Brief:
The result should be an exact copy of every record, with no pictures kept.

Data entries
[Start of Attachment]
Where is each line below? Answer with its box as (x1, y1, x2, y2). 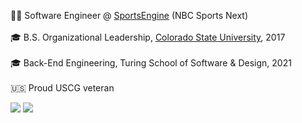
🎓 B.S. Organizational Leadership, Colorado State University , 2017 (10, 31, 286, 43)
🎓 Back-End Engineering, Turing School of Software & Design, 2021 (10, 57, 292, 69)
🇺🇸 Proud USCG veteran (10, 82, 115, 94)
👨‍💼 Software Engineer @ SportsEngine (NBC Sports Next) (10, 10, 249, 21)
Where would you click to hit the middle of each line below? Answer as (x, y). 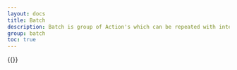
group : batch (26, 33)
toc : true (22, 40)
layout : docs (26, 14)
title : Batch (26, 20)
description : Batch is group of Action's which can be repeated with (112, 27)
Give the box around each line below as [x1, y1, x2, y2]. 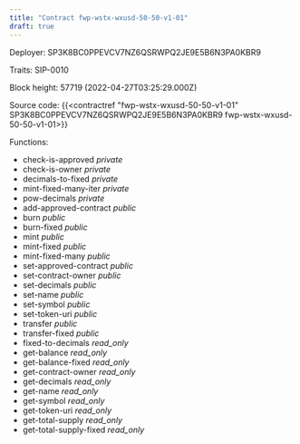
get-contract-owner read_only [22, 366, 136, 377]
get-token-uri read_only [22, 405, 112, 416]
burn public [22, 212, 66, 222]
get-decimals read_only [22, 376, 111, 387]
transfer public [22, 318, 78, 329]
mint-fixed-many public [22, 251, 111, 261]
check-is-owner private [22, 163, 111, 174]
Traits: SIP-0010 [9, 64, 70, 75]
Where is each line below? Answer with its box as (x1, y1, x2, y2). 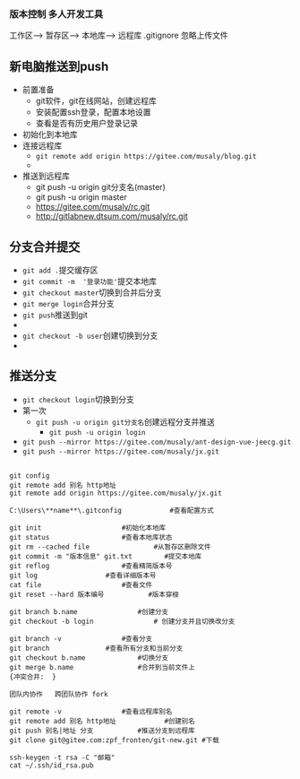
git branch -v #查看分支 (9, 635, 153, 644)
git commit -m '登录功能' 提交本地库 (21, 275, 158, 286)
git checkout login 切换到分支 (21, 394, 134, 404)
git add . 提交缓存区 (21, 264, 99, 275)
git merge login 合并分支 (21, 298, 115, 308)
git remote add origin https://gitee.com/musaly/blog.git (35, 152, 257, 161)
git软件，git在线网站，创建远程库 (35, 96, 157, 107)
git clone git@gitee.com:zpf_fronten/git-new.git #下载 (9, 736, 219, 745)
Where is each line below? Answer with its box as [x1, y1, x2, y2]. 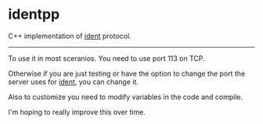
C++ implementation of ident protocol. [8, 31, 131, 41]
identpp [8, 5, 60, 23]
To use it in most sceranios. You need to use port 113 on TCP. [8, 53, 205, 63]
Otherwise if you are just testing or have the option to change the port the [8, 69, 246, 78]
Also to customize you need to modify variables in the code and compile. [8, 92, 243, 101]
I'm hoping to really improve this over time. [8, 107, 146, 116]
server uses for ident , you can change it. [8, 76, 139, 87]
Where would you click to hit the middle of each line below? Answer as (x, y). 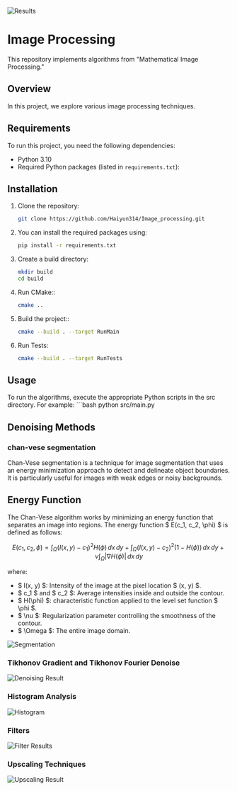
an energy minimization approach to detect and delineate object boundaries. (119, 470)
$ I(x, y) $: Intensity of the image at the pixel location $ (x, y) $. (109, 585)
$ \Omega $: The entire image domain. (74, 631)
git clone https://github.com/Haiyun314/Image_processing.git (111, 219)
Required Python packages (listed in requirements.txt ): (99, 167)
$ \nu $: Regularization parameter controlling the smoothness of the (116, 616)
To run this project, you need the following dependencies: (91, 145)
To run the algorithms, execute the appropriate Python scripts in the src (111, 398)
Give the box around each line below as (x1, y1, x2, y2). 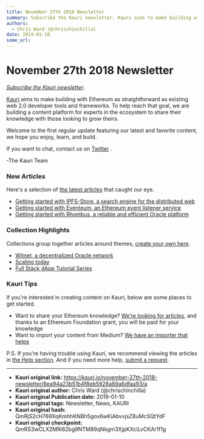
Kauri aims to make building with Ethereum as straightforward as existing (6, 95, 189, 102)
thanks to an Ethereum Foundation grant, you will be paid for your (15, 318, 179, 326)
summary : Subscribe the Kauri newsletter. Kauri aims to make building (6, 15, 191, 21)
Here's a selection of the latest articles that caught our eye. (6, 186, 155, 193)
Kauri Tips (6, 280, 38, 288)
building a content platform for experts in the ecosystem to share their (6, 108, 182, 116)
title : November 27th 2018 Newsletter (6, 9, 104, 15)
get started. (6, 300, 35, 307)
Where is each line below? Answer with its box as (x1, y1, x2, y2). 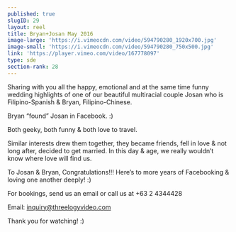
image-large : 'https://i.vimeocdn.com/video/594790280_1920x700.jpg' (7, 37, 218, 44)
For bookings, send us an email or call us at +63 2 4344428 (7, 189, 183, 197)
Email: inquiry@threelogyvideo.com (7, 203, 111, 211)
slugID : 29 (7, 17, 40, 24)
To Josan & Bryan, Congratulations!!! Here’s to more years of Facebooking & (7, 167, 230, 176)
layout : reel (7, 23, 46, 31)
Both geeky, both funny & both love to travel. (7, 125, 137, 133)
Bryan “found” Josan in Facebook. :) (7, 111, 113, 120)
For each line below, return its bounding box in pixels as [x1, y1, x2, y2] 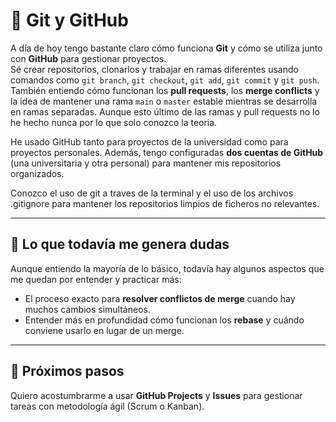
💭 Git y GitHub [10, 9, 129, 32]
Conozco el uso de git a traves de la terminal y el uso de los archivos [10, 187, 294, 199]
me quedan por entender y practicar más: [10, 273, 182, 285]
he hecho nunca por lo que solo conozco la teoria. [10, 116, 218, 128]
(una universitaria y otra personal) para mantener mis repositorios [10, 157, 282, 169]
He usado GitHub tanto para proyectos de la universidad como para [10, 135, 289, 148]
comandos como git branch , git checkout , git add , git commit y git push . [10, 74, 320, 86]
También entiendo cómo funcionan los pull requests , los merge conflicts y [10, 84, 320, 96]
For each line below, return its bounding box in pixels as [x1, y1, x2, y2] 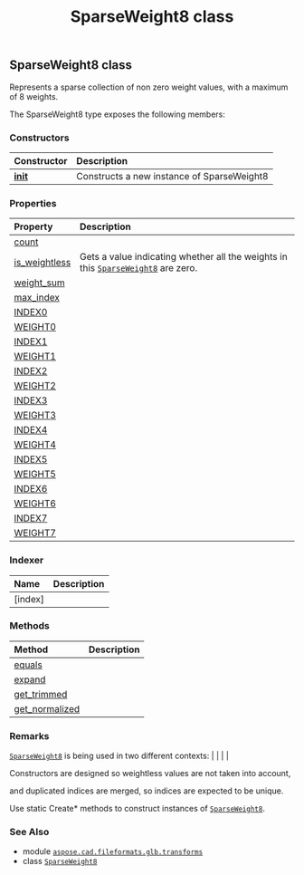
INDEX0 [14, 306, 48, 319]
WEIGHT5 [14, 468, 57, 481]
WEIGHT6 [14, 497, 57, 510]
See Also [9, 826, 50, 839]
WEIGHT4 [14, 438, 57, 451]
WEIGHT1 [14, 351, 57, 363]
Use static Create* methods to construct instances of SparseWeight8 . [9, 803, 265, 814]
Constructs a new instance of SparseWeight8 [76, 169, 269, 182]
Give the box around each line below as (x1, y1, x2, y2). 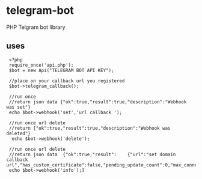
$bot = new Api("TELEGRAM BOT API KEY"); (8, 67, 114, 73)
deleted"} (6, 130, 31, 136)
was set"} (6, 104, 31, 110)
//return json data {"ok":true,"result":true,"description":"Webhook (8, 99, 187, 105)
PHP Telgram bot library (6, 23, 66, 31)
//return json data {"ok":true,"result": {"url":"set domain (8, 151, 176, 157)
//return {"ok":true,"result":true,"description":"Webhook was (8, 125, 171, 131)
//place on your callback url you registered (8, 77, 125, 84)
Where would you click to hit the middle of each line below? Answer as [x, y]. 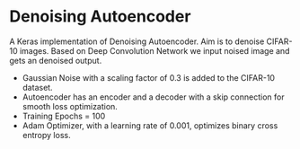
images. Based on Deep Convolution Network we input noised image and [154, 50]
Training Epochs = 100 [64, 116]
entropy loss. [46, 135]
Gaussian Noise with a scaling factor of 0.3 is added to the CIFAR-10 [149, 77]
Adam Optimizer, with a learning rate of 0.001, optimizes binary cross [150, 125]
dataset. [37, 87]
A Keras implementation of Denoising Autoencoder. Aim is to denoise [137, 41]
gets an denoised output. [56, 60]
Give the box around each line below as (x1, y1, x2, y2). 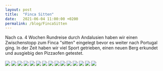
[End of Attachment]
Written response:
Where is each line below? Answer with its box as (x1, y1, x2, y2). 
🎓 B.S. Organizational Leadership, Colorado State University , 2017 (10, 31, 286, 43)
🎓 Back-End Engineering, Turing School of Software & Design, 2021 (10, 57, 292, 69)
🇺🇸 Proud USCG veteran (10, 82, 115, 94)
👨‍💼 Software Engineer @ SportsEngine (NBC Sports Next) (10, 10, 249, 21)
Where would you click to hit the middle of each line below? Answer as (x, y). 
group : batch (26, 33)
toc : true (22, 40)
layout : docs (26, 14)
title : Batch (26, 20)
description : Batch is group of Action's which can be repeated with (112, 27)
Give the box around each line below as [x1, y1, x2, y2]. 
get-contract-owner read_only [22, 366, 136, 377]
get-token-uri read_only [22, 405, 112, 416]
burn public [22, 212, 66, 222]
get-decimals read_only [22, 376, 111, 387]
transfer public [22, 318, 78, 329]
mint-fixed-many public [22, 251, 111, 261]
check-is-owner private [22, 163, 111, 174]
Traits: SIP-0010 [9, 64, 70, 75]
Where is each line below? Answer with its box as (x1, y1, x2, y2). 
git branch -v #查看分支 (9, 635, 153, 644)
git commit -m '登录功能' 提交本地库 (21, 275, 158, 286)
git checkout login 切换到分支 (21, 394, 134, 404)
git add . 提交缓存区 (21, 264, 99, 275)
git merge login 合并分支 (21, 298, 115, 308)
git remote add origin https://gitee.com/musaly/blog.git (35, 152, 257, 161)
git软件，git在线网站，创建远程库 (35, 96, 157, 107)
git clone git@gitee.com:zpf_fronten/git-new.git #下载 (9, 736, 219, 745)
Where is each line below? Answer with its box as [x1, y1, x2, y2]. 
C++ implementation of ident protocol. [8, 31, 131, 41]
identpp [8, 5, 60, 23]
To use it in most sceranios. You need to use port 113 on TCP. [8, 53, 205, 63]
Otherwise if you are just testing or have the option to change the port the [8, 69, 246, 78]
Also to customize you need to modify variables in the code and compile. [8, 92, 243, 101]
I'm hoping to really improve this over time. [8, 107, 146, 116]
server uses for ident , you can change it. [8, 76, 139, 87]
Where would you click to hit the middle of each line below? Answer as (x, y). 
an energy minimization approach to detect and delineate object boundaries. (119, 470)
$ I(x, y) $: Intensity of the image at the pixel location $ (x, y) $. (109, 585)
$ \Omega $: The entire image domain. (74, 631)
git clone https://github.com/Haiyun314/Image_processing.git (111, 219)
Required Python packages (listed in requirements.txt ): (99, 167)
$ \nu $: Regularization parameter controlling the smoothness of the (116, 616)
To run this project, you need the following dependencies: (91, 145)
To run the algorithms, execute the appropriate Python scripts in the src (111, 398)
Give the box around each line below as (x1, y1, x2, y2). 
Kauri aims to make building with Ethereum as straightforward as existing (6, 95, 189, 102)
thanks to an Ethereum Foundation grant, you will be paid for your (15, 318, 179, 326)
summary : Subscribe the Kauri newsletter. Kauri aims to make building (6, 15, 191, 21)
Here's a selection of the latest articles that caught our eye. (6, 186, 155, 193)
Kauri Tips (6, 280, 38, 288)
building a content platform for experts in the ecosystem to share their (6, 108, 182, 116)
title : November 27th 2018 Newsletter (6, 9, 104, 15)
get started. (6, 300, 35, 307)
Where is each line below? Answer with its box as (x1, y1, x2, y2). 
image-large : 'https://i.vimeocdn.com/video/594790280_1920x700.jpg' (7, 37, 218, 44)
For bookings, send us an email or call us at +63 2 4344428 (7, 189, 183, 197)
Email: inquiry@threelogyvideo.com (7, 203, 111, 211)
slugID : 29 (7, 17, 40, 24)
To Josan & Bryan, Congratulations!!! Here’s to more years of Facebooking & (7, 167, 230, 176)
layout : reel (7, 23, 46, 31)
Both geeky, both funny & both love to travel. (7, 125, 137, 133)
Bryan “found” Josan in Facebook. :) (7, 111, 113, 120)
For each line below, return its bounding box in pixels as [x1, y1, x2, y2] 
💭 Git y GitHub [10, 9, 129, 32]
Conozco el uso de git a traves de la terminal y el uso de los archivos [10, 187, 294, 199]
me quedan por entender y practicar más: [10, 273, 182, 285]
he hecho nunca por lo que solo conozco la teoria. [10, 116, 218, 128]
(una universitaria y otra personal) para mantener mis repositorios [10, 157, 282, 169]
He usado GitHub tanto para proyectos de la universidad como para [10, 135, 289, 148]
comandos como git branch , git checkout , git add , git commit y git push . [10, 74, 320, 86]
También entiendo cómo funcionan los pull requests , los merge conflicts y [10, 84, 320, 96]
For each line below, return its bounding box in pixels as [x1, y1, x2, y2] 
INDEX0 [14, 306, 48, 319]
WEIGHT5 [14, 468, 57, 481]
WEIGHT6 [14, 497, 57, 510]
See Also [9, 826, 50, 839]
WEIGHT4 [14, 438, 57, 451]
WEIGHT1 [14, 351, 57, 363]
Use static Create* methods to construct instances of SparseWeight8 . [9, 803, 265, 814]
Constructs a new instance of SparseWeight8 [76, 169, 269, 182]
Give the box around each line below as (x1, y1, x2, y2). 
$bot = new Api("TELEGRAM BOT API KEY"); (8, 67, 114, 73)
deleted"} (6, 130, 31, 136)
was set"} (6, 104, 31, 110)
//return json data {"ok":true,"result":true,"description":"Webhook (8, 99, 187, 105)
PHP Telgram bot library (6, 23, 66, 31)
//return json data {"ok":true,"result": {"url":"set domain (8, 151, 176, 157)
//return {"ok":true,"result":true,"description":"Webhook was (8, 125, 171, 131)
//place on your callback url you registered (8, 77, 125, 84)
Where would you click to hit the middle of each line below? Answer as [x, y]. 
images. Based on Deep Convolution Network we input noised image and [154, 50]
Training Epochs = 100 [64, 116]
entropy loss. [46, 135]
Gaussian Noise with a scaling factor of 0.3 is added to the CIFAR-10 [149, 77]
Adam Optimizer, with a learning rate of 0.001, optimizes binary cross [150, 125]
dataset. [37, 87]
A Keras implementation of Denoising Autoencoder. Aim is to denoise [137, 41]
gets an denoised output. [56, 60]
Give the box around each line below as (x1, y1, x2, y2). 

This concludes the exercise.